New Physics in inclusive $\bar{B} \to X_c \ell \bar{\nu}$ decays

This paper presents the first global phenomenological fit of inclusive $\bar{B} \to X_c \ell \bar{\nu}$ decays to all available experimental data within the Weak Effective Theory, incorporating generic dimension-six New Physics and higher-order corrections, and finds no significant evidence for New Physics while establishing competitive bounds on the relevant Wilson coefficients.

The Gist

Imagine you are a detective trying to solve a mystery inside a tiny, chaotic factory called a B-meson. Inside this factory, heavy particles are constantly breaking apart and transforming into lighter ones. Specifically, we are watching a heavy "beauty" quark turn into a "charm" quark, while shooting out a lepton (like an electron) and a neutrino.

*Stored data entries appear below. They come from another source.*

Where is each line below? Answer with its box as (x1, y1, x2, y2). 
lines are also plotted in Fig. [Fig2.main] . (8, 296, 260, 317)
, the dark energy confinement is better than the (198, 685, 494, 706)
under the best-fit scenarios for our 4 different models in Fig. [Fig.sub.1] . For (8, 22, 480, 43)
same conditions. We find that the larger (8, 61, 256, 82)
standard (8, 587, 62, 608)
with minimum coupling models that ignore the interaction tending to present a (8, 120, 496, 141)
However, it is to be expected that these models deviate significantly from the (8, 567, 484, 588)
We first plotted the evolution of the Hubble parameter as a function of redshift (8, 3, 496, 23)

In the world of particle physics, this process is called $\bar{B} \to X_c \ell \bar{\nu}$.

The Mystery: Is the Standard Model Broken?

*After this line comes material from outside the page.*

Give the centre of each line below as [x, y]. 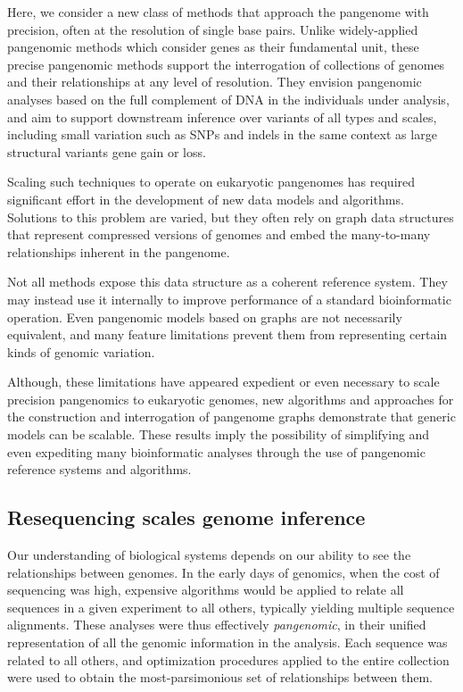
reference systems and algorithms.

For decades, scientists have had a "rulebook" called the Standard Model that predicts exactly how these factories should behave. However, there are some clues in the data that don't quite fit the rulebook. It's like if you expected a car to get 30 miles per gallon, but it keeps getting 25. Is the car broken? Or is there a hidden mechanic (New Physics) tweaking the engine?

One of the biggest puzzles is a number called $|V_{cb}|$, which is essentially the "speed limit" for how fast this transformation happens. Different ways of measuring it give slightly different answers, creating a headache for physicists.

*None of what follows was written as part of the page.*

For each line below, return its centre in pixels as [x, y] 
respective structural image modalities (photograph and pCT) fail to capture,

The Old Way vs. The New Way

Previously, scientists tried to solve this by looking at exclusive decays. Imagine this like watching a specific, single car drive out of the factory. You can see exactly where it goes, but you only see a tiny fraction of the traffic.

This paper introduces a new approach: inclusive decays. Instead of watching one specific car, the scientists look at the entire traffic jam leaving the factory. They count every possible way the beauty quark can turn into a charm quark, regardless of what other debris is left behind.

• The Analogy: If the exclusive method is counting specific cars, the inclusive method is weighing the entire pile of exhaust and scrap metal coming out of the factory. It's a much bigger sample size, which should make the measurements more precise.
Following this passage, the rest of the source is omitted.